Kejahatan kebencian anti-Asia di Amerika Serikat naik sebesar 339% pada tahun 2021, menurut sebuah laporan baru, dengan sebagian besar kasus dilaporkan di Los Angeles dan New York City.

Pusat Studi Kebencian dan Ekstremisme mengungkapkan pada hari Senin bahwa jumlah pelanggaran rasial semacam itu meningkat pesat pada tahun 2021, dengan Los Angeles mencatat “kejahatan kebencian paling banyak di kota mana pun di AS abad ini” dalam satu tahun terakhir saja.

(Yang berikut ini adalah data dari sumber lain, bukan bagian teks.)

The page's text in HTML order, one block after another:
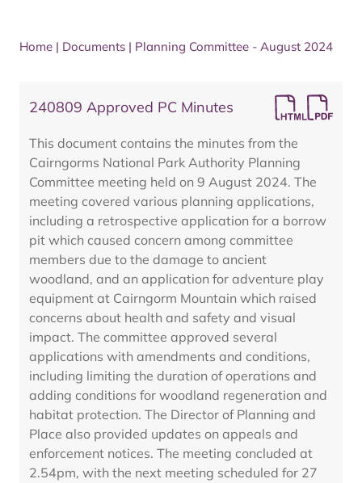
Home | Documents | Planning Committee - August 2024
240809 Approved PC Minutes
This document contains the minutes from the
Cairngorms National Park Authority Planning
Committee meeting held on 9 August 2024. The
meeting covered various planning applications,
including a retrospective application for a borrow
pit which caused concern among committee
members due to the damage to ancient
woodland, and an application for adventure play
equipment at Cairngorm Mountain which raised
concerns about health and safety and visual
impact. The committee approved several
applications with amendments and conditions,
including limiting the duration of operations and
adding conditions for woodland regeneration and
habitat protection. The Director of Planning and
Place also provided updates on appeals and
enforcement notices. The meeting concluded at
2.54pm, with the next meeting scheduled for 27
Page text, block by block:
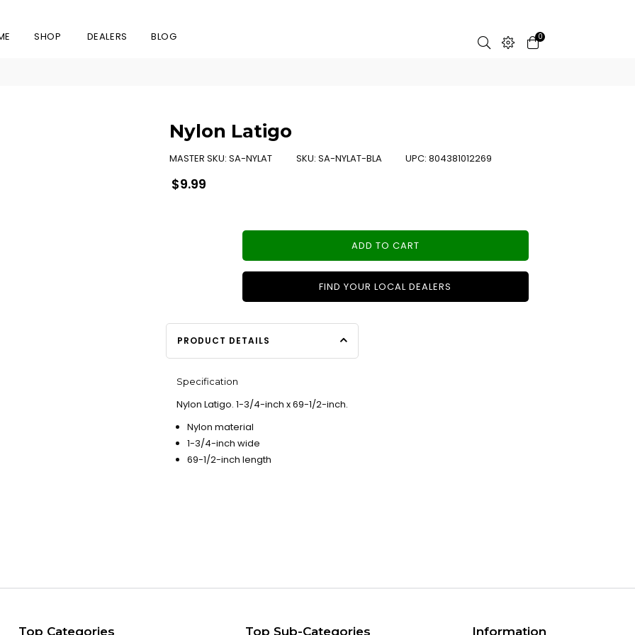
SHOP DEALERS BLOG 0
Nylon Latigo
MASTER SKU: SA-NYLAT SKU: SA-NYLAT-BLA UPC: 804381012269
Regular
price
$9.99
ADD TO CART
FIND YOUR LOCAL DEALERS
PRODUCT DETAILS
Specification
Nylon Latigo. 1-3/4-inch x 69-1/2-inch.
Nylon material
1-3/4-inch wide
69-1/2-inch length
Top Categories Top Sub-Categories Information
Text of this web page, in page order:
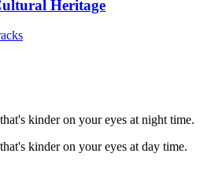
Heritage
kinder on your eyes at night time.
kinder on your eyes at day time.
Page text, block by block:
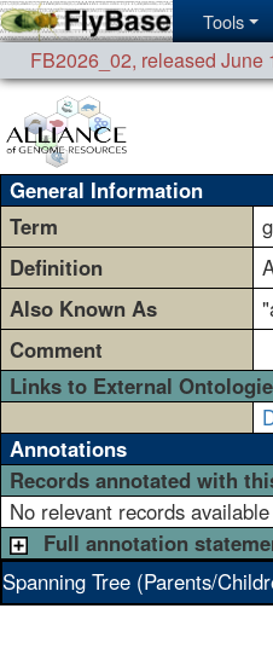
Tools
FB2026_02, released June
General Information
Term
Definition
Also Known As
Comment
Links to External
Annotations
Records annotated with
No relevant records available
Full annotation
Spanning Tree (Parents/
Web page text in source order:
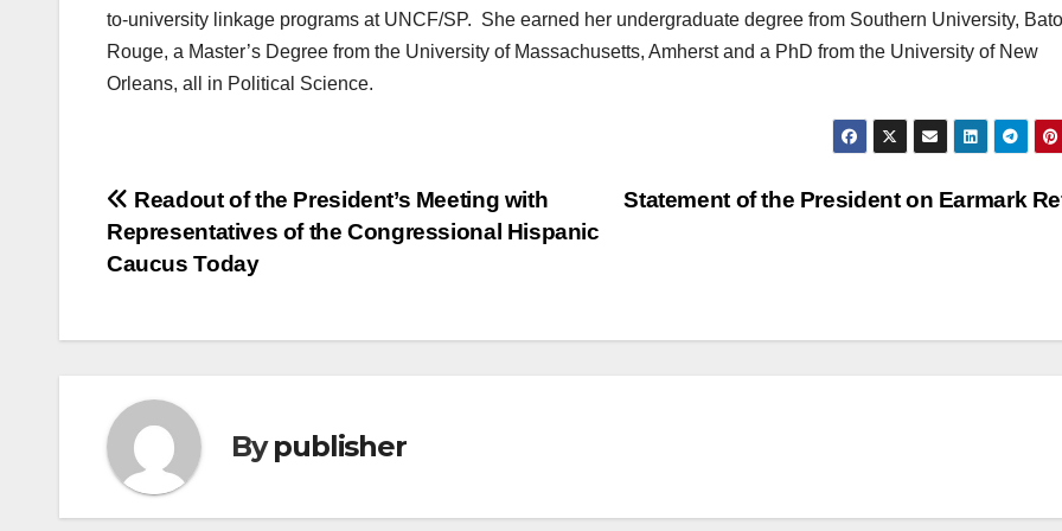
to-university linkage programs at UNCF/SP. She earned her undergraduate degree from Southern University,
Rouge, a Master’s Degree from the University of Massachusetts, Amherst and a PhD from the University of New
Orleans, all in Political Science.
Post
navigation
Statement of the President on Earmark
Readout of the President’s Meeting with
Representatives of the Congressional Hispanic
Caucus Today
Bypublisher
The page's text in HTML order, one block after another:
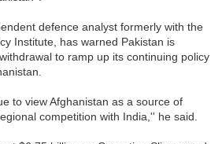
defence analyst formerly with the
Institute, has warned Pakistan is
to ramp up its continuing policy
to view Afghanistan as a source of
competition with India,'' he said.

Kota New York berada di urutan kedua untuk jumlah insiden kebencian anti-Asia yang tercatat, mengalami peningkatan 343% dari 30 kasus yang dilaporkan menjadi 133. Kejahatan kebencian anti-Asia di San Francisco meningkat pada tahun 2021 dengan sangat besar 567%, dari sembilan menjadi 60 insiden. Kejahatan rasial pada tahun 2020 sudah meningkat – naik 124% di AS dari 2019.

“Laporan meningkatnya kebencian anti-Asia pada tahun 2021, sayangnya, tidak mengejutkan,” kata Presiden Asian American Advancing Justice (AAJC) John C. Yang dalam sebuah pernyataan. “Sekali lagi, komunitas kami masih diserang, dan kami harus melanjutkan upaya kami untuk mengatasi kebencian anti-Asia.”

Organisasi nirlaba Stop AAPI Hate mengklaim tahun lalu bahwa lebih dari 9.000 insiden kebencian anti-Asia telah tercatat di AS sejak awal pandemi Covid-19.

Sekitar 48% kasus dilaporkan melibatkan “setidaknya satu pernyataan kebencian mengenai retorika anti-China dan/atau anti-imigran,” sementara 8,5% insiden terdiri dari “batuk atau diludahi.” Dalam hampir 1% kasus, para korban dikaitkan oleh penyerang dengan Partai Komunis China.